### PROBLEM
The entries shown here must be retyped in full, with no pictures included.

### Items from a data source
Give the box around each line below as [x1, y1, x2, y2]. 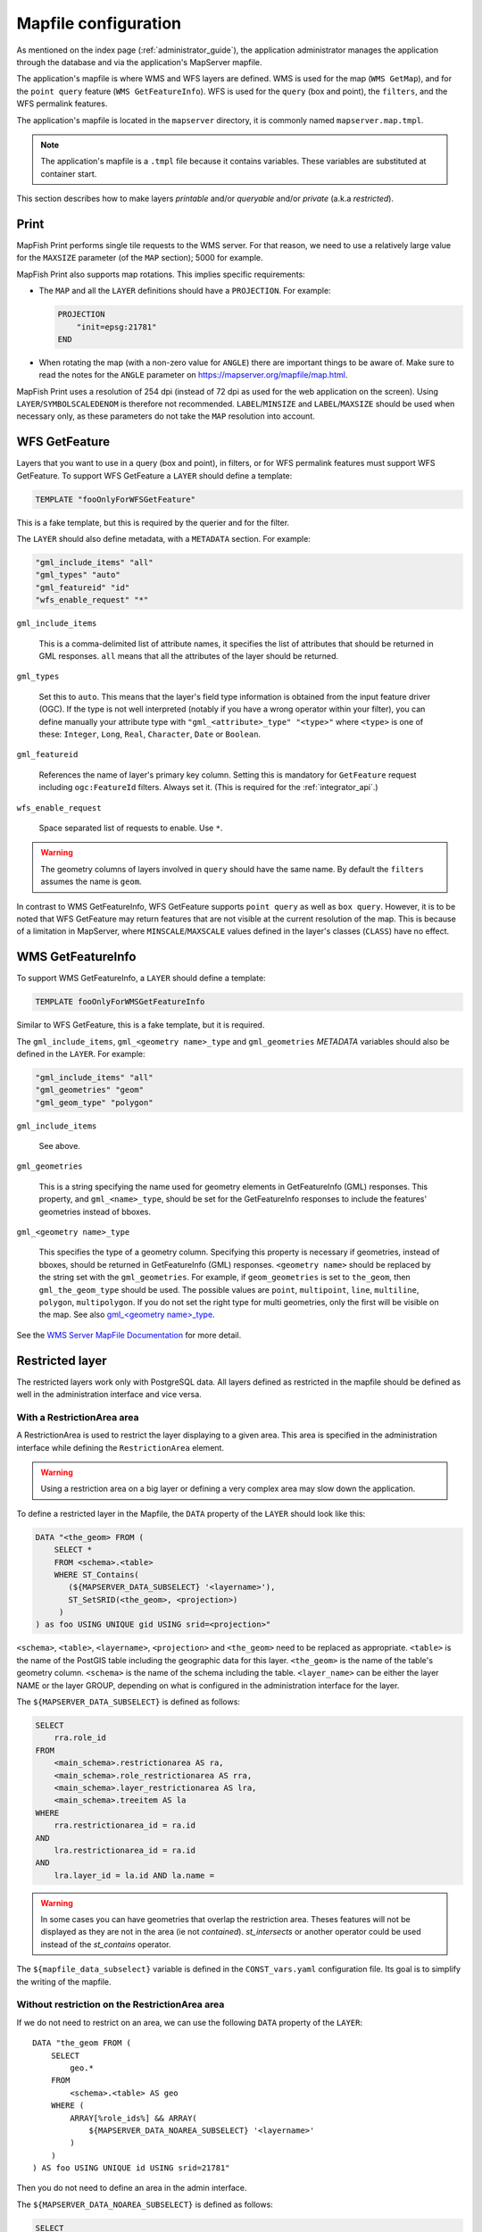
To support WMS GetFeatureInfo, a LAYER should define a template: [16, 973, 267, 984]
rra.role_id [54, 1733, 107, 1743]
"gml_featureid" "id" [35, 582, 130, 593]
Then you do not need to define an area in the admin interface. [16, 2183, 247, 2194]
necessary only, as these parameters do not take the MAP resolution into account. [16, 411, 316, 421]
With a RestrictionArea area [16, 1411, 139, 1423]
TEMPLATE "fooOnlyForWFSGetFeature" [35, 494, 196, 504]
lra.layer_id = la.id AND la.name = [54, 1870, 214, 1880]
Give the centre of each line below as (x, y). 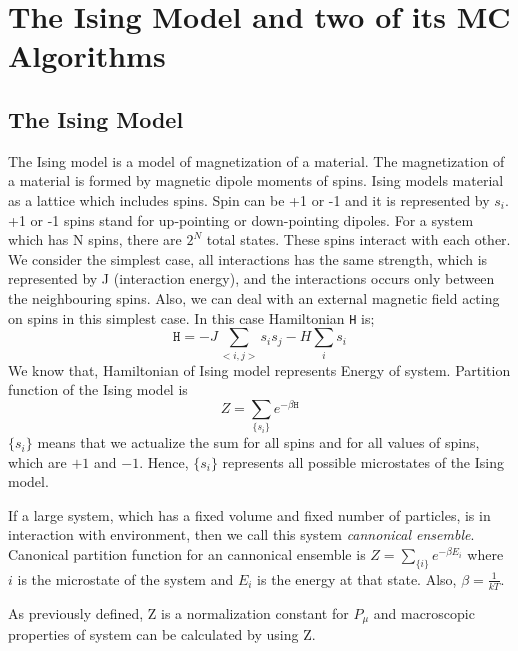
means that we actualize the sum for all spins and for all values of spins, (258, 442)
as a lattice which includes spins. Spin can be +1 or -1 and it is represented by (249, 199)
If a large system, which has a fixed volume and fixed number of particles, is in (249, 514)
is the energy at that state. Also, (357, 578)
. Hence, (164, 461)
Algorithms (87, 55)
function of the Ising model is (98, 389)
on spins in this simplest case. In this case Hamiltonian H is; (191, 317)
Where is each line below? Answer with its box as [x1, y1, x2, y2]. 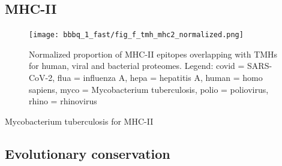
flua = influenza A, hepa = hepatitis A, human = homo [57, 71, 263, 84]
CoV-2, [29, 71, 55, 84]
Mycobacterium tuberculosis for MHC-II [5, 114, 154, 127]
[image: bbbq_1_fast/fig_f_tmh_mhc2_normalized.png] [29, 31, 244, 40]
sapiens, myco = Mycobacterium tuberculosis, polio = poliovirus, [29, 83, 269, 95]
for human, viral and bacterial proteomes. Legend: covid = [29, 59, 245, 72]
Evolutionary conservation [5, 144, 170, 162]
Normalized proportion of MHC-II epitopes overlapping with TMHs [29, 47, 278, 60]
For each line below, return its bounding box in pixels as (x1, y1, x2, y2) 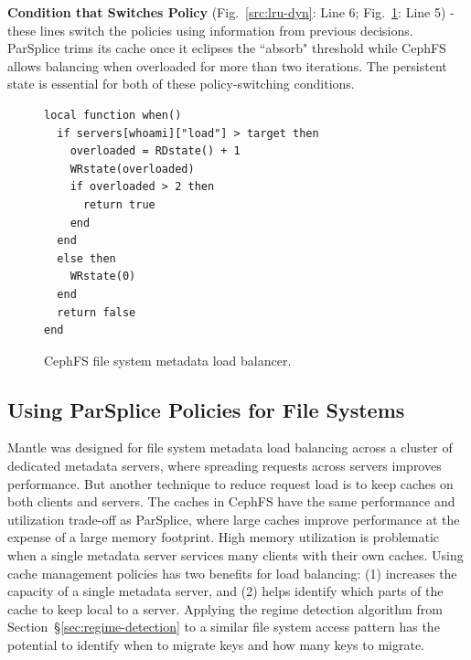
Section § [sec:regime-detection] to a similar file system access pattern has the (7, 617, 440, 636)
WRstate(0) (70, 270, 136, 283)
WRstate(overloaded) (70, 162, 195, 176)
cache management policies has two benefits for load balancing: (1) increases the (7, 563, 457, 582)
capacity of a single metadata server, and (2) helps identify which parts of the (7, 581, 444, 601)
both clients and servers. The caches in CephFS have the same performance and (7, 492, 455, 511)
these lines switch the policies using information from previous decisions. (7, 20, 413, 39)
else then (57, 251, 116, 265)
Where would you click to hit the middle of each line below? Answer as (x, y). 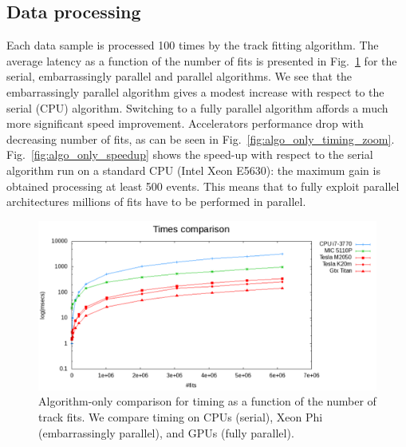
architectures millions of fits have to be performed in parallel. (156, 202)
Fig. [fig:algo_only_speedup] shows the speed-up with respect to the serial (190, 154)
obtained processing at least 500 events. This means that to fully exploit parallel (203, 186)
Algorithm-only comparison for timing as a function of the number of (207, 401)
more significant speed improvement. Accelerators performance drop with (185, 123)
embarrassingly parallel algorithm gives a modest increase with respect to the (195, 91)
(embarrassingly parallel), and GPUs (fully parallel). (166, 432)
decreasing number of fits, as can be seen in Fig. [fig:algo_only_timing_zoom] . (201, 138)
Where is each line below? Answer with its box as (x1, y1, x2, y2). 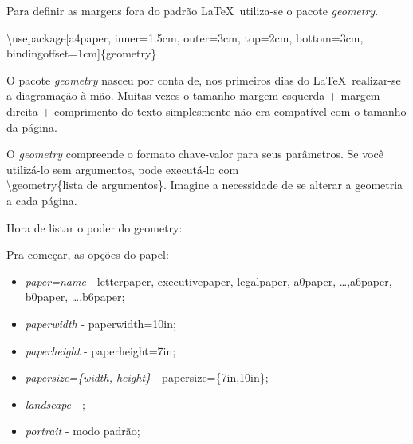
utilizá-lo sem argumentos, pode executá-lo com (6, 161, 239, 177)
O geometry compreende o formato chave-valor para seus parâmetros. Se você (6, 145, 384, 162)
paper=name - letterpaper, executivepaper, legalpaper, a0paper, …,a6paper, (25, 272, 392, 289)
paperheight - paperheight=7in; (25, 342, 176, 359)
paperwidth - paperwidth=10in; (25, 315, 176, 331)
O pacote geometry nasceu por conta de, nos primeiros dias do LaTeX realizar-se (6, 71, 401, 88)
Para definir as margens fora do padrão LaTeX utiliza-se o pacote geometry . (6, 2, 379, 18)
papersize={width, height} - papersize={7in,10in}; (25, 369, 269, 386)
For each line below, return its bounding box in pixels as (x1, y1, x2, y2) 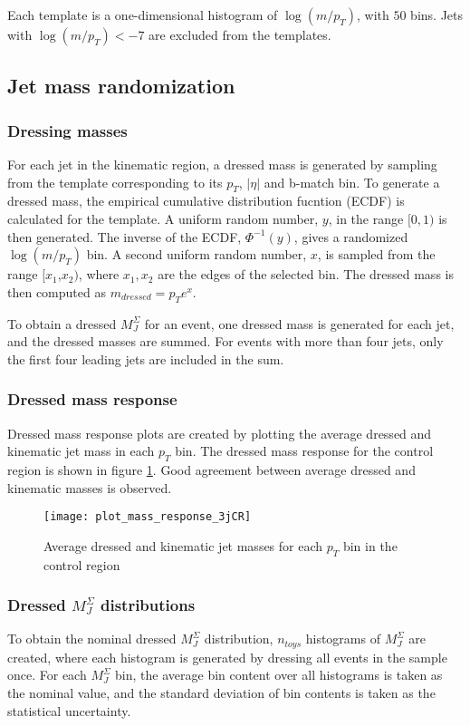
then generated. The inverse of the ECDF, (7, 227, 242, 246)
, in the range (328, 208, 404, 227)
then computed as (7, 282, 106, 301)
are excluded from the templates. (149, 25, 331, 44)
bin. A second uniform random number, (86, 245, 307, 264)
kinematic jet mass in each (7, 441, 155, 460)
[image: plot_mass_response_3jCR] (43, 510, 252, 524)
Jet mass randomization (7, 72, 235, 100)
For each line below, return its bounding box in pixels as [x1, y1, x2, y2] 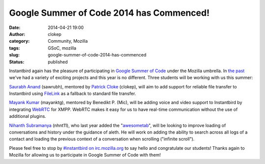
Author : [9, 31, 26, 37]
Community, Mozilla [48, 38, 88, 44]
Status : [9, 59, 25, 65]
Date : [9, 25, 21, 30]
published [48, 59, 68, 65]
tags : [9, 45, 20, 51]
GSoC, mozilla [48, 45, 77, 51]
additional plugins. [9, 113, 47, 119]
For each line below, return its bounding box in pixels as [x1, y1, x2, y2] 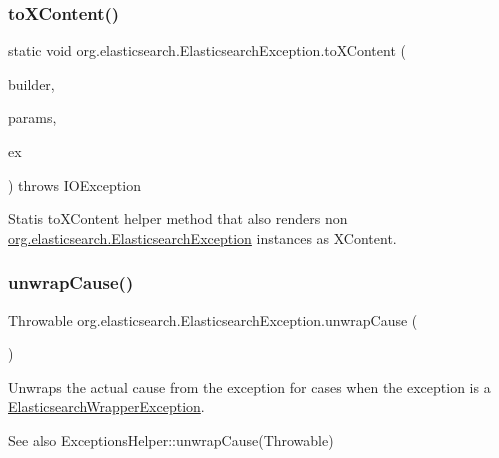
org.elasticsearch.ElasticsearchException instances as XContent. [8, 227, 397, 248]
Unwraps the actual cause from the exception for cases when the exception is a [8, 376, 491, 397]
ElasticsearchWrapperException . [8, 396, 205, 417]
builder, [8, 73, 55, 94]
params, [8, 107, 57, 128]
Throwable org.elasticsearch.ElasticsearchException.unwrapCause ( [8, 309, 418, 330]
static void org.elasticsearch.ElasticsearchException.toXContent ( [8, 40, 406, 61]
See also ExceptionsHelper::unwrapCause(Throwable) [8, 429, 334, 450]
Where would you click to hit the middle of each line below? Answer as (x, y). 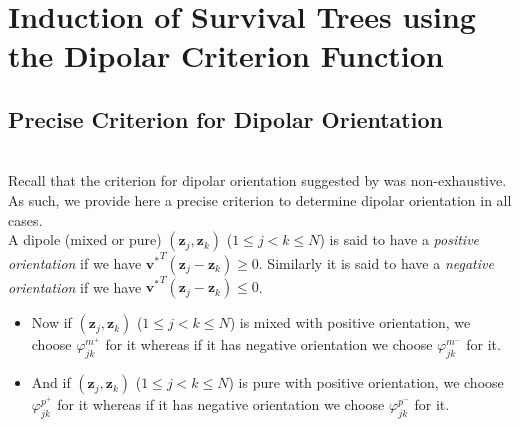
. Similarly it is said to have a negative (376, 262)
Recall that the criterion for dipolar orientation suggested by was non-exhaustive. (257, 180)
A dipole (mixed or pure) (85, 239)
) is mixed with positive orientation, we (350, 322)
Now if (51, 322)
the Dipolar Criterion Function (226, 55)
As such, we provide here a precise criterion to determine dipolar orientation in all (260, 199)
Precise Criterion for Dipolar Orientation (225, 118)
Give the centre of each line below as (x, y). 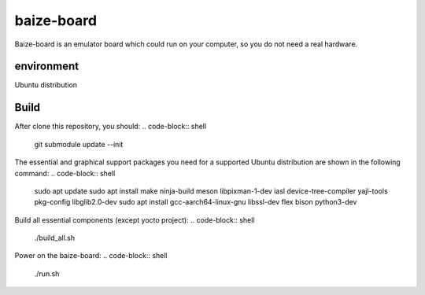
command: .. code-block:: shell (65, 173)
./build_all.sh (55, 238)
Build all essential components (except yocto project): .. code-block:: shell (135, 219)
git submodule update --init (79, 144)
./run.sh (47, 273)
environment (46, 66)
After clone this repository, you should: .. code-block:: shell (111, 127)
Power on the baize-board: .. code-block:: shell (91, 256)
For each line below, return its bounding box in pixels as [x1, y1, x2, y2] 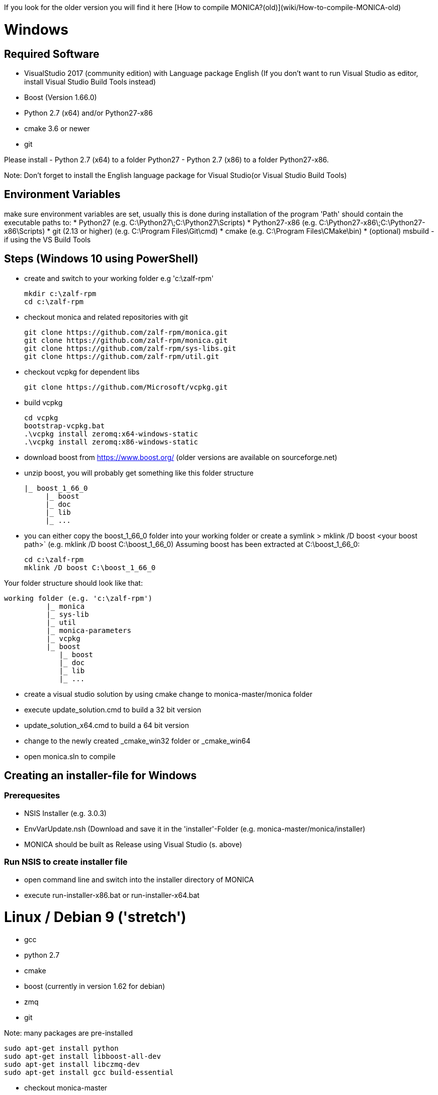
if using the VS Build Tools [4, 235, 91, 244]
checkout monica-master [24, 1083, 108, 1092]
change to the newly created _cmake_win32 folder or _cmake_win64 [24, 736, 251, 745]
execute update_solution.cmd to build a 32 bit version [24, 705, 202, 714]
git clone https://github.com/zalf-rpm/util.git [24, 352, 219, 360]
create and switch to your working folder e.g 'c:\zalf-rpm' [24, 273, 214, 283]
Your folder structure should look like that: [4, 578, 143, 587]
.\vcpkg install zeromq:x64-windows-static [24, 429, 198, 438]
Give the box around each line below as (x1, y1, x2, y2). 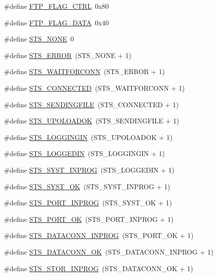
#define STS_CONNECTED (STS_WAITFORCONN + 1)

### RESPONSE TO THE EXERCISE
Give the box around each line below as [x1, y1, x2, y2]. 
To support WMS GetFeatureInfo, a LAYER should define a template: [16, 973, 267, 984]
rra.role_id [54, 1733, 107, 1743]
"gml_featureid" "id" [35, 582, 130, 593]
Then you do not need to define an area in the admin interface. [16, 2183, 247, 2194]
necessary only, as these parameters do not take the MAP resolution into account. [16, 411, 316, 421]
With a RestrictionArea area [16, 1411, 139, 1423]
TEMPLATE "fooOnlyForWFSGetFeature" [35, 494, 196, 504]
lra.layer_id = la.id AND la.name = [54, 1870, 214, 1880]
Give the centre of each line below as (x, y). 
means that we actualize the sum for all spins and for all values of spins, (258, 442)
as a lattice which includes spins. Spin can be +1 or -1 and it is represented by (249, 199)
If a large system, which has a fixed volume and fixed number of particles, is in (249, 514)
is the energy at that state. Also, (357, 578)
. Hence, (164, 461)
Algorithms (87, 55)
function of the Ising model is (98, 389)
on spins in this simplest case. In this case Hamiltonian H is; (191, 317)
Where is each line below? Answer with its box as [x1, y1, x2, y2]. 
flua = influenza A, hepa = hepatitis A, human = homo [57, 71, 263, 84]
CoV-2, [29, 71, 55, 84]
Mycobacterium tuberculosis for MHC-II [5, 114, 154, 127]
[image: bbbq_1_fast/fig_f_tmh_mhc2_normalized.png] [29, 31, 244, 40]
sapiens, myco = Mycobacterium tuberculosis, polio = poliovirus, [29, 83, 269, 95]
for human, viral and bacterial proteomes. Legend: covid = [29, 59, 245, 72]
Evolutionary conservation [5, 144, 170, 162]
Normalized proportion of MHC-II epitopes overlapping with TMHs [29, 47, 278, 60]
For each line below, return its bounding box in pixels as (x1, y1, x2, y2) 
Section § [sec:regime-detection] to a similar file system access pattern has the (7, 617, 440, 636)
WRstate(0) (70, 270, 136, 283)
WRstate(overloaded) (70, 162, 195, 176)
cache management policies has two benefits for load balancing: (1) increases the (7, 563, 457, 582)
capacity of a single metadata server, and (2) helps identify which parts of the (7, 581, 444, 601)
both clients and servers. The caches in CephFS have the same performance and (7, 492, 455, 511)
these lines switch the policies using information from previous decisions. (7, 20, 413, 39)
else then (57, 251, 116, 265)
Where would you click to hit the middle of each line below? Answer as (x, y). 
architectures millions of fits have to be performed in parallel. (156, 202)
Fig. [fig:algo_only_speedup] shows the speed-up with respect to the serial (190, 154)
obtained processing at least 500 events. This means that to fully exploit parallel (203, 186)
Algorithm-only comparison for timing as a function of the number of (207, 401)
more significant speed improvement. Accelerators performance drop with (185, 123)
embarrassingly parallel algorithm gives a modest increase with respect to the (195, 91)
(embarrassingly parallel), and GPUs (fully parallel). (166, 432)
decreasing number of fits, as can be seen in Fig. [fig:algo_only_timing_zoom] . (201, 138)
Where is each line below? Answer with its box as (x1, y1, x2, y2). 
utilizá-lo sem argumentos, pode executá-lo com (6, 161, 239, 177)
O geometry compreende o formato chave-valor para seus parâmetros. Se você (6, 145, 384, 162)
paper=name - letterpaper, executivepaper, legalpaper, a0paper, …,a6paper, (25, 272, 392, 289)
paperheight - paperheight=7in; (25, 342, 176, 359)
paperwidth - paperwidth=10in; (25, 315, 176, 331)
O pacote geometry nasceu por conta de, nos primeiros dias do LaTeX realizar-se (6, 71, 401, 88)
Para definir as margens fora do padrão LaTeX utiliza-se o pacote geometry . (6, 2, 379, 18)
papersize={width, height} - papersize={7in,10in}; (25, 369, 269, 386)
For each line below, return its bounding box in pixels as (x1, y1, x2, y2) 
then generated. The inverse of the ECDF, (7, 227, 242, 246)
, in the range (328, 208, 404, 227)
then computed as (7, 282, 106, 301)
are excluded from the templates. (149, 25, 331, 44)
bin. A second uniform random number, (86, 245, 307, 264)
kinematic jet mass in each (7, 441, 155, 460)
[image: plot_mass_response_3jCR] (43, 510, 252, 524)
Jet mass randomization (7, 72, 235, 100)
For each line below, return its bounding box in pixels as [x1, y1, x2, y2] 
Author : [9, 31, 26, 37]
Community, Mozilla [48, 38, 88, 44]
Status : [9, 59, 25, 65]
Date : [9, 25, 21, 30]
published [48, 59, 68, 65]
tags : [9, 45, 20, 51]
GSoC, mozilla [48, 45, 77, 51]
additional plugins. [9, 113, 47, 119]
For each line below, return its bounding box in pixels as [x1, y1, x2, y2] 
org.elasticsearch.ElasticsearchException instances as XContent. [8, 227, 397, 248]
Unwraps the actual cause from the exception for cases when the exception is a [8, 376, 491, 397]
ElasticsearchWrapperException . [8, 396, 205, 417]
builder, [8, 73, 55, 94]
params, [8, 107, 57, 128]
Throwable org.elasticsearch.ElasticsearchException.unwrapCause ( [8, 309, 418, 330]
static void org.elasticsearch.ElasticsearchException.toXContent ( [8, 40, 406, 61]
See also ExceptionsHelper::unwrapCause(Throwable) [8, 429, 334, 450]
Where would you click to hit the middle of each line below? Answer as (x, y). 
. Similarly it is said to have a negative (376, 262)
Recall that the criterion for dipolar orientation suggested by was non-exhaustive. (257, 180)
A dipole (mixed or pure) (85, 239)
) is mixed with positive orientation, we (350, 322)
Now if (51, 322)
the Dipolar Criterion Function (226, 55)
As such, we provide here a precise criterion to determine dipolar orientation in all (260, 199)
Precise Criterion for Dipolar Orientation (225, 118)
Give the centre of each line below as (x, y). 
command: .. code-block:: shell (65, 173)
./build_all.sh (55, 238)
Build all essential components (except yocto project): .. code-block:: shell (135, 219)
git submodule update --init (79, 144)
./run.sh (47, 273)
environment (46, 66)
After clone this repository, you should: .. code-block:: shell (111, 127)
Power on the baize-board: .. code-block:: shell (91, 256)
For each line below, return its bounding box in pixels as [x1, y1, x2, y2] 
if using the VS Build Tools [4, 235, 91, 244]
checkout monica-master [24, 1083, 108, 1092]
change to the newly created _cmake_win32 folder or _cmake_win64 [24, 736, 251, 745]
execute update_solution.cmd to build a 32 bit version [24, 705, 202, 714]
git clone https://github.com/zalf-rpm/util.git [24, 352, 219, 360]
create and switch to your working folder e.g 'c:\zalf-rpm' [24, 273, 214, 283]
Your folder structure should look like that: [4, 578, 143, 587]
.\vcpkg install zeromq:x64-windows-static [24, 429, 198, 438]
Give the box around each line below as (x1, y1, x2, y2). 
#define STS_CONNECTED (STS_WAITFORCONN + 1)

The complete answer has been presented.